Уважение к книге, любовь к ней у отца были так же сильны, как и у мамы. Страсть к чтению – наша фамильная черта. Интеллигентами, в смысле профессиональной творческой деятельности, наших родителей назвать трудно. Но тяга к знаниям была сильной, постоянной и неподдельной, и по мере возможности они давали ей ход. Книги всегда покупались, доставались и дарились всеми членами семьи всем остальным. Это было семейной традицией. И до сих пор мы с братом дарим друг другу книги, как и нам их дарили родители.

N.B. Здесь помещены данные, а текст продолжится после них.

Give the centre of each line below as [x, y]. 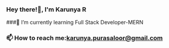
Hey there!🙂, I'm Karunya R [46, 9]
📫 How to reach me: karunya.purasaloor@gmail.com [84, 38]
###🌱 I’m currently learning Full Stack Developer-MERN [75, 23]
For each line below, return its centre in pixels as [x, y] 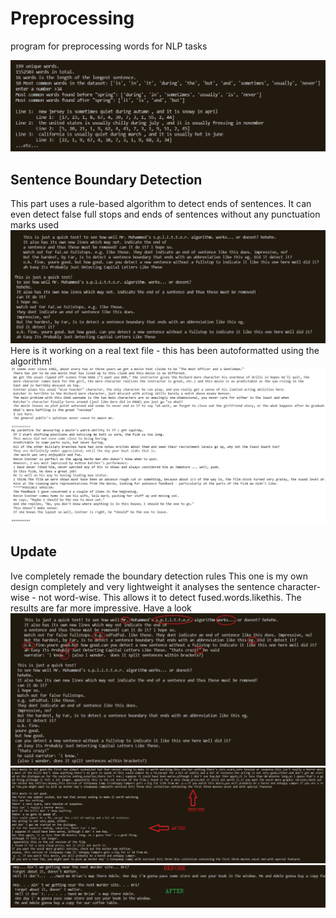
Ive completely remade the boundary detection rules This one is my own [159, 576]
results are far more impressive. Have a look [101, 608]
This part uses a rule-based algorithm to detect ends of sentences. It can [161, 203]
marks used [35, 224]
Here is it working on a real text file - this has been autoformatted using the [165, 350]
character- [299, 586]
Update [34, 552]
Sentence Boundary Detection [106, 179]
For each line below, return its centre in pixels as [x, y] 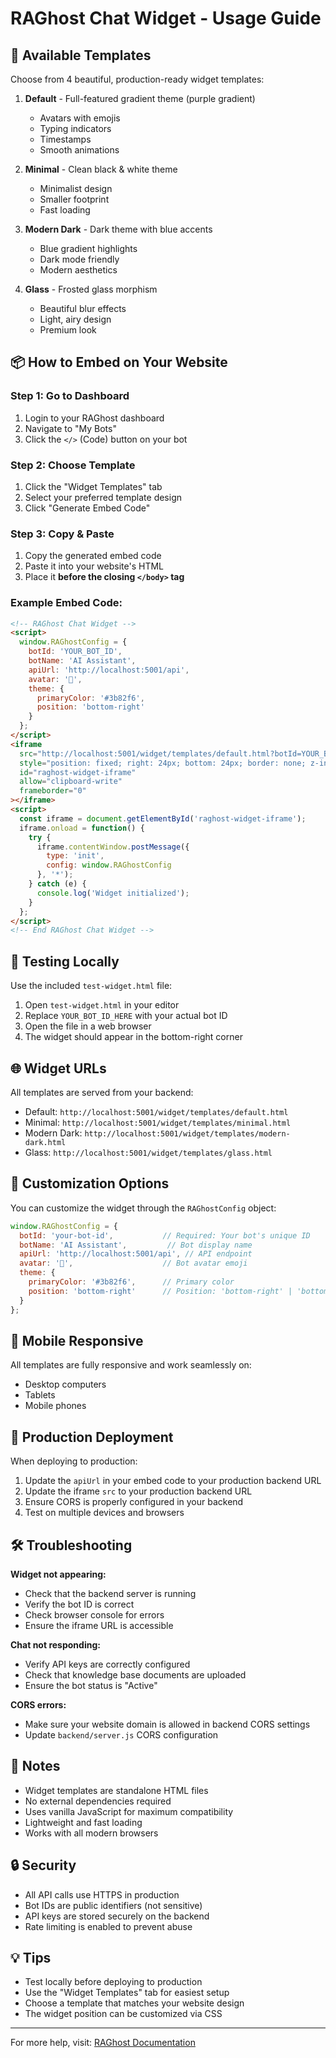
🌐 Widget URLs [58, 1068]
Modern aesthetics [78, 270]
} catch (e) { [57, 884]
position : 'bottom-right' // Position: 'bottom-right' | [160, 1291]
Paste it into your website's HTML [94, 566]
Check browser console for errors [94, 1614]
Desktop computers [65, 1384]
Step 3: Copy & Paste [62, 534]
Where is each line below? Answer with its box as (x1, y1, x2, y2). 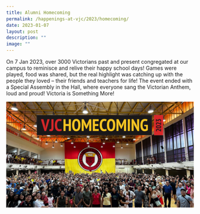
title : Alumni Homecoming (6, 10, 70, 15)
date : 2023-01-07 (6, 22, 49, 28)
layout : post (6, 29, 39, 35)
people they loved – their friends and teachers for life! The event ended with (6, 77, 192, 84)
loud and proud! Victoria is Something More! (6, 90, 115, 97)
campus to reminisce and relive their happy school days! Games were (6, 64, 177, 72)
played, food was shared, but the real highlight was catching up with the (6, 71, 183, 77)
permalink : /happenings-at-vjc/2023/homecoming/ (6, 15, 129, 22)
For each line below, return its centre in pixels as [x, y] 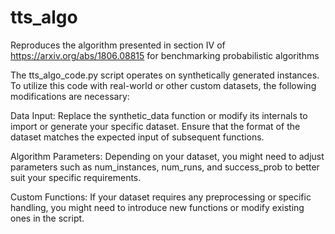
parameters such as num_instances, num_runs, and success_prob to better [165, 167]
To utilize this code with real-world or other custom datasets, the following [163, 85]
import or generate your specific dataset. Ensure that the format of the [155, 126]
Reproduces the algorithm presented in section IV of [118, 45]
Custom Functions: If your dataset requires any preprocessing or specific [161, 197]
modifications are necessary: [70, 96]
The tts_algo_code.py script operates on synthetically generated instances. [165, 75]
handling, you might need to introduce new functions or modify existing [157, 207]
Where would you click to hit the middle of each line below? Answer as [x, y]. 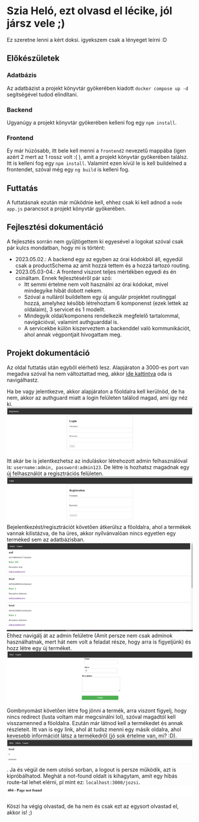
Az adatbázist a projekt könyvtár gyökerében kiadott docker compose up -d [97, 88]
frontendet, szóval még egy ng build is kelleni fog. [68, 170]
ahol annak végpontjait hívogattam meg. [73, 334]
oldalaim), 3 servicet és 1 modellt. [65, 309]
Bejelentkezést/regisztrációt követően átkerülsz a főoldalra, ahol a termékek [99, 527]
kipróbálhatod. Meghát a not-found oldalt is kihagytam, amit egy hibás [92, 776]
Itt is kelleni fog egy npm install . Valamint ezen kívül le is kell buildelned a [97, 163]
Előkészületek [33, 58]
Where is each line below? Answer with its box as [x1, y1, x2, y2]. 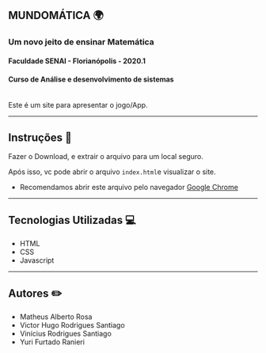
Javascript [19, 255, 55, 265]
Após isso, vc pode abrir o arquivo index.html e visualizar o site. [8, 167, 216, 176]
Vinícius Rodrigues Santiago [19, 328, 112, 338]
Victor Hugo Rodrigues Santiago [19, 320, 125, 329]
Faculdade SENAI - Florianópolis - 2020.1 [8, 56, 146, 66]
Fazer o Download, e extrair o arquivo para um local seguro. [8, 151, 203, 161]
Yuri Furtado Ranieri [19, 337, 85, 347]
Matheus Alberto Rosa [19, 312, 93, 321]
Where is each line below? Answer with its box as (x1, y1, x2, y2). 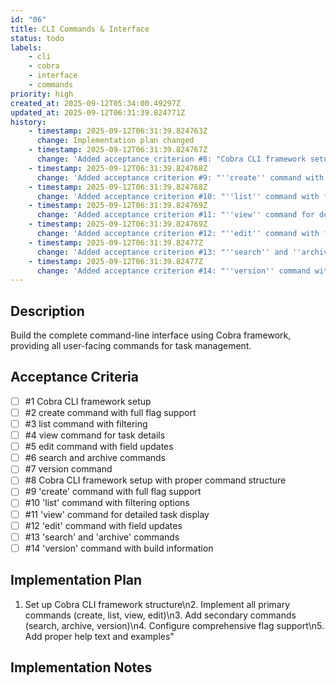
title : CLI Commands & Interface (10, 24, 150, 34)
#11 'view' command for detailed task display (24, 508, 210, 520)
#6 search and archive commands (24, 452, 166, 464)
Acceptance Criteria (10, 369, 139, 386)
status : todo (10, 33, 65, 43)
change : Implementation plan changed (36, 136, 195, 146)
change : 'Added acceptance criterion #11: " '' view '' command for (36, 210, 315, 220)
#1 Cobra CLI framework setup (24, 395, 152, 407)
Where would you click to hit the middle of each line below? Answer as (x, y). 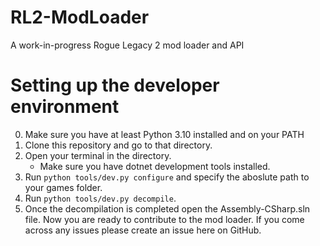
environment (65, 107)
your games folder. (63, 187)
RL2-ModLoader (80, 17)
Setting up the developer (115, 85)
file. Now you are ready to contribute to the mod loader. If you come (164, 219)
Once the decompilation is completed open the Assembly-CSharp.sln (167, 208)
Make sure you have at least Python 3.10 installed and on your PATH (164, 134)
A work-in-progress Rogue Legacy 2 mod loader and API (127, 45)
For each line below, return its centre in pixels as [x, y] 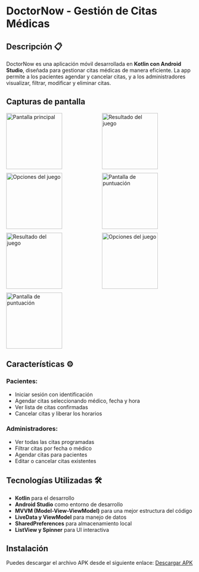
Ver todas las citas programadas [55, 442]
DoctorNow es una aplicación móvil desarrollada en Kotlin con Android [94, 64]
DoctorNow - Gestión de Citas [82, 11]
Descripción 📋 [34, 46]
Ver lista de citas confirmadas [51, 407]
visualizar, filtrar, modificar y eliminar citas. [59, 83]
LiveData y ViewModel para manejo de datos [71, 517]
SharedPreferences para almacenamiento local [73, 523]
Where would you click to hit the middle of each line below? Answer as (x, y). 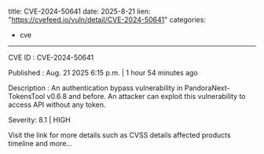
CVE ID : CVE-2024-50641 (51, 57)
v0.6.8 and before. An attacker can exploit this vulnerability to (146, 96)
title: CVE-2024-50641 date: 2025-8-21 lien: (79, 11)
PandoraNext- (207, 88)
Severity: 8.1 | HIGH (39, 120)
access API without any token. (57, 104)
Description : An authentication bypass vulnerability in (95, 88)
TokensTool (27, 96)
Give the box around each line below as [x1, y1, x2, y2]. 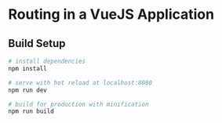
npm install [8, 64, 47, 72]
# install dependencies [8, 57, 86, 65]
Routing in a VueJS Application [8, 5, 214, 24]
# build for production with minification [8, 100, 149, 108]
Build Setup [8, 37, 66, 50]
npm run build [8, 107, 55, 115]
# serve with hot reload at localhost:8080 [8, 78, 153, 87]
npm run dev [8, 86, 47, 94]
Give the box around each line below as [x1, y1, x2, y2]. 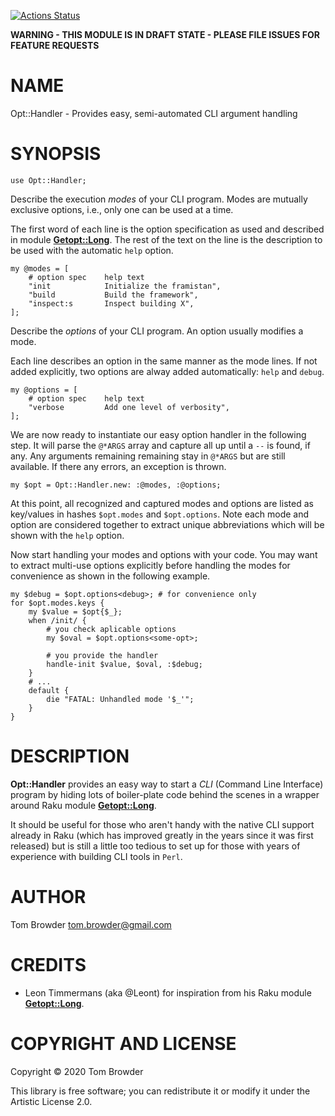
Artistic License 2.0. [10, 1095, 93, 1107]
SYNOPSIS [10, 143, 102, 165]
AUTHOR [10, 886, 87, 908]
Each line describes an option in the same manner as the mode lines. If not [10, 355, 318, 367]
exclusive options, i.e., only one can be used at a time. [10, 203, 234, 215]
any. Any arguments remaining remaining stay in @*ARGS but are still [10, 450, 286, 462]
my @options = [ [10, 385, 78, 395]
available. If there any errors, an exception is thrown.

Приведу один пример папиного книгодарения. Только что кончилась война. Мне пять лет. К первомайскому празднику папа дарит младшему сыну книгу «Русские и Япония. Забытые страницы из истории русских путешествий» (автор Юрий Жуков, издательство «Главсерморпути», 1945). Возможно, папе самому эта книга была интересна. Ведь только что подошедшая к концу война с нацистской Германий завершается в качестве мировой войны победой над Японией. Морских разведчиков с Севера перебрасывают на Дальний Восток. Папу не могла не интересовать история русско-японских отношений, походы русских моряков-первопроходцев в Тихом океане. Ведь сам он был моряком-дальневосточником и хорошо помнил свою службу на Амуре. К четырем годам меня уже научили читать. Правда, тогда я этой книгой не увлекся – был слишком мал. Однако интерес к путешествиям, к дальним странам питала и эта книга, за которой вскоре последуют другие. Но папа не просто дарил книги – он вкладывал в это всю душу, проявлял свой артистизм. И на этот раз он, надписывая книгу, подобно князю Мышкину, показал свое искусство письма, когда нажим пера, гармонически сменяясь тонкой волосяной линией, создает каллиграфический сюрприз. Для оформления подарка к майскому празднику папа вполне сознательно выбрал яркую красную тушь. Нашими первыми учителями были мама, папа и бабушка, а у меня, младшего, и сестра с братом. Родители и близкие учили нас учиться. Поэтому к школе мы подошли уже подготовленными.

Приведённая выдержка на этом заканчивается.